I stumbled upon some strange timings today. I’m posting a somewhat minimal below. Essentially it seems that if you write a function that returns a function what you return along with it dramatically effects the speed of that function.
function makeQRfun(n)
function myfun(X)
T = Set(mod.((0:n-1).^2,n))
s = 0
for x = X
s += (mod(x,n) in T)
end
return s
end
t = n+1
return myfun, t
end
function makeQRfun2(n)
function myfun(X)
T = Set(mod.((0:n-1).^2,n))
s = 0
for x = X
s += (mod(x,n) in T)
end
return s
end
T = Set(mod.((0:n-1).^2,n))
t = length(T)
return myfun, t
end
X = rand(UInt64,10000);
f1,t1 = makeQRfun(17)
f2,t2 = makeQRfun2(17)
f1(X) == f2(X) #sanity check
using BenchmarkTools
julia> @benchmark f1(X)
BenchmarkTools.Trial:
memory estimate: 1.04 KiB
allocs estimate: 10
--------------
minimum time: 251.344 μs (0.00% GC)
median time: 253.425 μs (0.00% GC)
mean time: 255.124 μs (0.00% GC)
maximum time: 307.815 μs (0.00% GC)
--------------
samples: 10000
evals/sample: 1
julia> @benchmark f2(X)
BenchmarkTools.Trial:
memory estimate: 142.21 KiB
allocs estimate: 9045
--------------
minimum time: 536.260 μs (0.00% GC)
median time: 559.221 μs (0.00% GC)
mean time: 563.194 μs (0.44% GC)
maximum time: 1.448 ms (61.75% GC)
--------------
samples: 8847
evals/sample: 1
Yes I should have mentioned that they use quite different amounts of memory.
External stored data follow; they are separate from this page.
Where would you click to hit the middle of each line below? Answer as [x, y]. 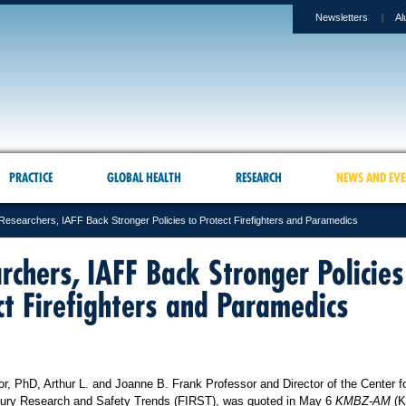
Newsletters [342, 17]
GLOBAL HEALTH [144, 178]
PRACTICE [30, 178]
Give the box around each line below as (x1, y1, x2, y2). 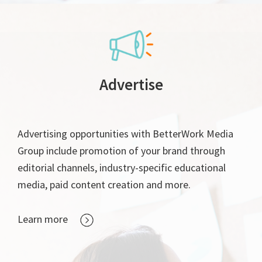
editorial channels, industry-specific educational (18, 160, 226, 174)
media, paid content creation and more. (18, 177, 191, 191)
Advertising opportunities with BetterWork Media (18, 126, 233, 140)
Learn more (18, 212, 68, 226)
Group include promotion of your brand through (18, 143, 225, 157)
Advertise (99, 74, 163, 94)

But I am still surprised. First of all when I call it with n=17, T is a tiny set (9 elements). Moreover, both are suppose to return a function and the code for that function is identical. So when you run them they presumably should do the exact same thing regardless of the extra code in the exterior function block.
Looks like Performance Tips · The Julia Language and the related issue #15276, specifically because T is assigned both within the closure (the inner function) and outside it.
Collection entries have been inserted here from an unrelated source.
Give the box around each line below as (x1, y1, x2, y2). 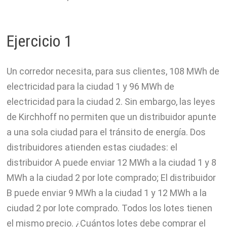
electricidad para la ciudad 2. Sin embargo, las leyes (6, 96, 215, 107)
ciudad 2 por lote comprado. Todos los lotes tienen (6, 203, 212, 214)
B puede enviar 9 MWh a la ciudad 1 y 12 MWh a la (6, 187, 207, 199)
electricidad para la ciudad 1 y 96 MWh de (6, 81, 174, 92)
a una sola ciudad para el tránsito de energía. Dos (6, 127, 206, 138)
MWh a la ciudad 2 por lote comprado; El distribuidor (6, 172, 216, 183)
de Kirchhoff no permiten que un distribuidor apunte (6, 111, 216, 123)
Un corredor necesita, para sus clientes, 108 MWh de (6, 66, 219, 77)
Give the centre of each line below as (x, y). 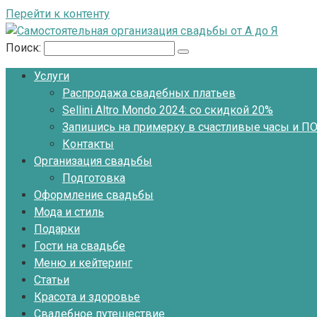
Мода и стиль (69, 212)
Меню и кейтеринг (83, 263)
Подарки (57, 229)
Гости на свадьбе (80, 246)
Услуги (52, 76)
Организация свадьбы (93, 161)
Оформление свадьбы (94, 195)
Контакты (88, 144)

The let or type annotation tricks from the performance tips (first link) will probably work, but even easier in this case is just to avoid the problem by not assigning the same variable inside and outside:
julia> function makeQRfun3(n)
function myfun(X)
T = Set(mod.((0:n-1).^2,n))
s = 0
for x = X
s += (mod(x,n) in T)
end
return s
end
T_outer = Set(mod.((0:n-1).^2,n))
t = length(T_outer)
return myfun, t
end
makeQRfun3 (generic function with 1 method)
julia> f3,t3 = makeQRfun3(17)
(var"#myfun#3"{Int64}(17), 9)
julia> @btime f3($X)
251.194 μs (9 allocations: 1.02 KiB)
5236
On my machine, f1 and f3 have about the same performance.
Thanks very much for the reply. That seems to explain it. It does seem quite strange and subtle to me that code following the function definition effects its implementation, but good to know and something to watch out for.
Yes, I agree–the compiler should be able to do better in this case (that’s why it’s still an open issue).
Note, though, that there are certainly cases where code after the inner function definition can affect behavior, which is why this sort of case isn’t trivial to optimize:
julia> function outer()
x = 1
function inner()
println("x = ", x)
end
x = 2
return inner
end
outer (generic function with 1 method)
julia> f = outer()
(::var"#inner#5") (generic function with 1 method)
julia> f()
x = 2
x is the same binding inside outer and inner, so the assignment to x after the definition of inner still affects the behavior of inner.